I'm sad to report the passing of a great advocate and friend to local history in Orange County: Don Dobmeier. Here's his obituary, as posted on DignityMemorial.com:
Donald Joseph Dobmeier
July 5, 1944 – August 2, 2024
Donald J. Dobmeier was born in [Orange's] Saint Joseph Hospital to Clifford and Isabell (Bettencourt) Dobmeier on 5 July 1944. Donald grew up in the orange groves, avocado orchards and strawberry fields of Orange County. Donald graduated from Garden Grove High School class of 1963 and was gifted one of the first 1964 Mustangs from his beloved Aunt Mary.
Donald attended Orange Coast College and Cal State University Fullerton. Donald married Sue Anne Stoecker in April 1967 at Saint Cecilia’s in Tustin. Within a few years Don and Sue with two sons returned to Don’s hometown – the strawberry capital of the world, Garden Grove. Donald and Sue planted roots in Garden Grove and raised one daughter Francisca Teresa and four sons Josef James, Paul Alexander, John Russell and Theodore David– all graduating from Don’s alma mater Garden Grove High School.
As an outdoorsman, Don climbed Mount Whitney, fed the bears in Yosemite Valley, and took the family on hiking excursions in San Bernadino’s National Forest. Donald had two small businesses and worked as ‘Don the Gardener’ by day and ‘Don the Bartender’ by night.
Don’s true passion was the historical beauty of Orange County. Don was appointed to the O.C. Historical Commission in 1974 and helped preserve O.C.’s treasures for 47 years including the Key Ranch in Placentia, Modjeska’s Arden, the old oaks in Irvine, and the Old Orange County Courthouse – Don’s home away from home.
Donald has ten grandchildren: Benjamin, Desmond, James, Tessa, Teddy, Samuel and Vince Gregory, Shelbie Sue (Christian) Korver, and Jack and Clifford. Don chose to stay in his Garden Grove home surrounded by his loving family in his final days. The same cozy home his kind hearted grandmother Francisca Bettencourt babysat him back when it all started in the 1940s.
Don passed away on Friday, August 2nd, at 80 years old. History never ends as long as we remember and cherish it.

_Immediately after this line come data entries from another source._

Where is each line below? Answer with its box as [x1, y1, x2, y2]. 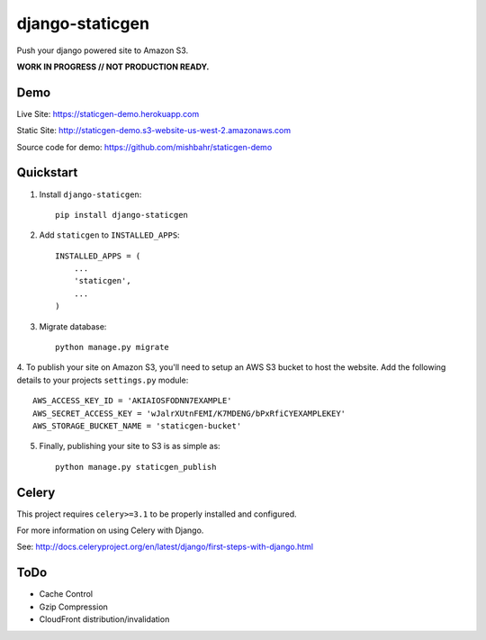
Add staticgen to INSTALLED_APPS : [39, 230, 180, 240]
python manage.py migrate [55, 342, 170, 353]
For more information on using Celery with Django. [16, 525, 204, 536]
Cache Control [39, 589, 94, 599]
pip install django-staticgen [55, 210, 189, 220]
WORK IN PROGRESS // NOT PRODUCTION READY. [16, 61, 210, 72]
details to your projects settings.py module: [16, 374, 189, 385]
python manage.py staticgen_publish [55, 462, 217, 472]

A memorial service will be held at Saint Columban’s Catholic Church, Monday, Aug. 19, at 10am, with interment to follow at Holy Sepulcher Cemetery in Orange, followed by a reception at Moreno’s Restaurant on Chapman Ave.

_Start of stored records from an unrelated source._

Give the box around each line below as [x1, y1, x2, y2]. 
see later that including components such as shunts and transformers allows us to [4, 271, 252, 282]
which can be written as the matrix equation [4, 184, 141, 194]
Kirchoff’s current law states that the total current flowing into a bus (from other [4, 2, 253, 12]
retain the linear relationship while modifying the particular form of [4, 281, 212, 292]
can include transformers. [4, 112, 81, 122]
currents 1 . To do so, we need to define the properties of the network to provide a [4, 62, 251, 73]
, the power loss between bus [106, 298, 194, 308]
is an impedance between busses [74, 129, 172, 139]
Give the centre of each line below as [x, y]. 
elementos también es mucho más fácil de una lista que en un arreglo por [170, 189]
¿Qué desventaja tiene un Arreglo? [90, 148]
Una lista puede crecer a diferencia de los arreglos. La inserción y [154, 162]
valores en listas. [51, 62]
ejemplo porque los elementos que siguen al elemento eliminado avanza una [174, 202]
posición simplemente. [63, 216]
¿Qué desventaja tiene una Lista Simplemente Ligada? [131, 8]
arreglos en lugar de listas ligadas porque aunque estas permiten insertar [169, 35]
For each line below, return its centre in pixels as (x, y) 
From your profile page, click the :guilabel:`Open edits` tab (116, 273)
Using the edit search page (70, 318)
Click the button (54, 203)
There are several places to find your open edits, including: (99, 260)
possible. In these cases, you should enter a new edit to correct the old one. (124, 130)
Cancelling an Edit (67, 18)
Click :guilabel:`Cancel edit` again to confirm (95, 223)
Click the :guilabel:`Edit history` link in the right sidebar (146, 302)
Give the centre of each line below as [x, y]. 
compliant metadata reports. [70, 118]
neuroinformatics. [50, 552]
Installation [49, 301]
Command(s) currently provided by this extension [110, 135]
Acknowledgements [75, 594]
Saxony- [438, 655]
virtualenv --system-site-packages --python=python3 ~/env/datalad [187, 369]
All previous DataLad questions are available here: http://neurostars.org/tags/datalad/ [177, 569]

While Don didn’t actively write much history himself, he was tremendously knowledgeable, was the longest-serving member of the O.C. Historical Commission, was a longtime Orange County Historical Society board member, helped save numerous endangered historic sites, served as unofficial editor for countless books and articles, and always had additional research resources to recommend whenever a historian “hit a wall.” He was the institutional memory of the Orange County historical community and was the glue that held many historical projects together.
If you'd like to know more about Don's historical work and personality, I wrote a fairly lengthy article about him on this blog in 2021, when he retired from the Commission.

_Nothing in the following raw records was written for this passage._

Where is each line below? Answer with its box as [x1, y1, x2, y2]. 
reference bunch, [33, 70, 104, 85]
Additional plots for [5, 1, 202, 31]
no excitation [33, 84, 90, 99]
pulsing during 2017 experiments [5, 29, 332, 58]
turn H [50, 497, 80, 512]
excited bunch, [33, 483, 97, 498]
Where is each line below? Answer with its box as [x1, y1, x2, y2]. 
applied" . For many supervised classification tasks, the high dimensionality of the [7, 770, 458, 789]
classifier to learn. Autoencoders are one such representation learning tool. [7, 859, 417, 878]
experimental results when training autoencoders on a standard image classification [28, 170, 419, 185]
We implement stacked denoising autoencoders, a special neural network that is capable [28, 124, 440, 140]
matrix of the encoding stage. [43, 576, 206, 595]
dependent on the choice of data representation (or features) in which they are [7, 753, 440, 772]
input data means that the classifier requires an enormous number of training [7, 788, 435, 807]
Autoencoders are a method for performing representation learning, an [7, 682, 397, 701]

I will miss Don as both a friend and a colleague.
1 comment:
A sampling of comments that were posted when I pushed this to Facebook:
Historian Pamela Gibson writes, "Don was a good friend and colleague. He had a great sense of humor and was always willing to help with a research project. Even when I left Orange County to become City Manager of Sonoma, he'd send me tidbits of Sonoma history and even a few old postcards featuring the city hall there. Thank you for letting me know he'd passed."
Garden Grove's Josh McIntosh writes, "He was one of the coolest guys in the Grove. I miss the days of carpooling with him to OCHS meetings in his old truck. He had so many interesting stories."
Former O.C. Historical Commissioner Helen Myers writes, "He was an amazing man with so much history on his brain."
Fellow OCHS board member Guy Ball writes, "Don was such a generous guy and such a long-time friend of Orange County History!"